AliG Posted May 27, 2020 Share Posted May 27, 2020 Everyone is being very helpful re the details here, but before going any further can I make a few points. 1. Garage doors provide a pathetic level of insulation and air tightness. If you take a picture of one with an IR camera, much as the centre of each panel is insulated, the edges are not. Nor is the frame etc. The amount of heat you lose through a cold bridge at the edge of your slab will be inconsequential to what you lose through the door and the door frame. 2. I thought at one point that this was a good idea, but my research suggested that heating your garage and putting a damp car in there is bad for it.

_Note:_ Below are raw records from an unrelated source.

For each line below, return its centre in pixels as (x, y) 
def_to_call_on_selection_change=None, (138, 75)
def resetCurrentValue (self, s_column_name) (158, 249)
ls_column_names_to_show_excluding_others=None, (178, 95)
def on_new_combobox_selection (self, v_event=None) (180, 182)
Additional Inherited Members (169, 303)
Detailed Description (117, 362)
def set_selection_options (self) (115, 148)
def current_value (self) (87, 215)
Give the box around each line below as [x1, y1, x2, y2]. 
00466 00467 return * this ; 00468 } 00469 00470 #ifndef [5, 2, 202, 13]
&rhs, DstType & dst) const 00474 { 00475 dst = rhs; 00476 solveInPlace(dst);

If you plan to use it as a heated workshop that is different, but if you plan to put the car in there it is a bad idea. 3. How much time do you actually spending the garage? My unheated integral garage with a 40mm insulated door drops to around 10C when it is cold outside. This is much better than keeping a car outside and fine to nip in there to put the trash in the bin. So again unless you plan to use it as a workshop and spend hours in there it would be a lot to spend for not a lot of use. Of course if you want to it is up to you, I have been thinking of plastering and tiling mine as it would look nice but then I keep telling myself I don't really need to. So far sense is winning. 1 Link to comment Share on other sites More sharing options...
scottishjohn Posted May 27, 2020 Share Posted May 27, 2020 if you heat it to dry a wet car ,then you need ot ventilate it to get rid of the moisture MVHR sounds like something a footballer has for his mc claren Link to comment Share on other sites More sharing options...

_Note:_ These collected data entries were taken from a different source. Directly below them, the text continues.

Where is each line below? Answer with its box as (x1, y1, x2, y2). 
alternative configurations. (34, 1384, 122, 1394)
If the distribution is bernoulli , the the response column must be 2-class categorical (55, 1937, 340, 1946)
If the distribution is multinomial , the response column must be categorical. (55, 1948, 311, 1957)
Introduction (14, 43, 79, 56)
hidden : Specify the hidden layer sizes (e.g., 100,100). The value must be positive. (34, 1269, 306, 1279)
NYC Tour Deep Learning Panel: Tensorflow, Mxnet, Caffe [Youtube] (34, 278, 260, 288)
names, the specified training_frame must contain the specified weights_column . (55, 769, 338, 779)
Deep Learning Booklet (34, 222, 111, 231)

Russell griffiths Posted May 27, 2020 Share Posted May 27, 2020 43 minutes ago, Alexphd1 said: @Russell griffiths Sorry to change subject but what's the xps500 coming in at m2 @ 100mm? Not really sure what it cost, I just bought one pack of 80mm for under my door threshold. Its kingspan greengaurd. Link to comment Share on other sites More sharing options...
Alexphd1 Posted May 27, 2020 Share Posted May 27, 2020 I didnt know such material exsisted! Link to comment Share on other sites More sharing options...

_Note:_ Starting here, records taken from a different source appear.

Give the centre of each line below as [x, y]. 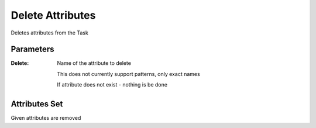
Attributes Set [37, 104]
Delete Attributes [53, 15]
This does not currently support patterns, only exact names [128, 74]
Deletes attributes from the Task [50, 33]
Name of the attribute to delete [94, 63]
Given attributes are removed [46, 118]
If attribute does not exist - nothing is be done [112, 85]
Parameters [32, 49]
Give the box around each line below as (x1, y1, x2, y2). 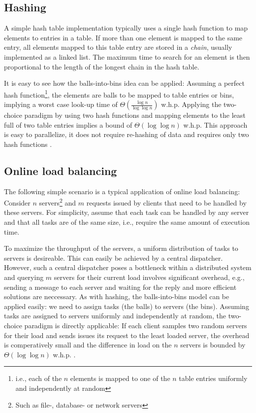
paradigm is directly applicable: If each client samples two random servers (24, 320, 247, 330)
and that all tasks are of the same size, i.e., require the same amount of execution (4, 217, 250, 227)
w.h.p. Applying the (161, 99, 222, 109)
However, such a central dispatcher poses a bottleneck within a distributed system (4, 262, 252, 273)
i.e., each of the (15, 373, 62, 383)
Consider (4, 197, 31, 207)
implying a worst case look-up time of (4, 99, 118, 109)
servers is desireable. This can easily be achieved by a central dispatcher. (4, 252, 223, 263)

Russell griffiths Posted May 27, 2020 Share Posted May 27, 2020 Just now, Alexphd1 said: I didnt know such material exsisted! Small size sheets 1200x 450 maybe, cannot remember, with a rebate edge all around so they lock together, sort of. You can stick it through the table saw with a bit of melting and dust. Link to comment Share on other sites More sharing options...
magnethead Posted June 6, 2020 Author Share Posted June 6, 2020 (edited) HI Guys, Thanks so much for your replies, It's my first time building and I don't have much exposure to this industry apart from a few summer jobs onsite. I got a lot of Solace from @AliG post, that's a very practical/experienced look at things and it's helped me get a bit of sleep on this. I had a close look at the door, and even in the joints between the panels, you can see gaps to the outside where you would nearly put your finger through. This garage will only be used as a workshop for me, so without thinking I ordered up all the insulation for the house, It's Kore100 insulation. I was told by the screed company, I would need higher density stuff for the garage if I ever wanted a car in there(I won't but if I sold the house, the new owner might, so I've asked them to exchange that bit of insulation) which is delaying things a bit, not a bad thing as I still need to sort out this threshold. So leaving aside Thermal issues for now, I see I have a massive NEW problem as I measure the door, and the front surface is actually recessed back 40mm from the insulation ICF insulation I'm going to need some kind of tray to carry water out side, I wasn't planning on putting an ACO drain outside the garage but maybe I need too. Here is the threshold at the moment. I am an amateur welder, so something made up out of stainless steel would be an easy option for me. @Russell griffiths I checked out a company selling fibreglass angle here https://glassfibre.ie/product-category/roofing-trims/ They seem to have only 75mm x 75m angle.......... THen I got onto a guy who makes surfboards, who said he could make up something custom, might need to make up a aluminium shutter first to make the piece. I was hoping to leave a little trough for the bottom of the garage door to go into, you have an almost flush design which makes better sense if the garage is being used for a car to drive in and out of I'm going to need some kind of tray(see large area outined in red at the bottom of the attached dsrawing) to carry the water away from the underside of the door and under the stone slab...I have plenty of Fibran insulation left over, I was using that under the screed where the stairs lands. so I stuck it in the gap in the updated drawing Thanks for any advice you can provide Garage_Threshold1.pdf Edited June 6, 2020 by magnethead Link to comment Share on other sites More sharing options...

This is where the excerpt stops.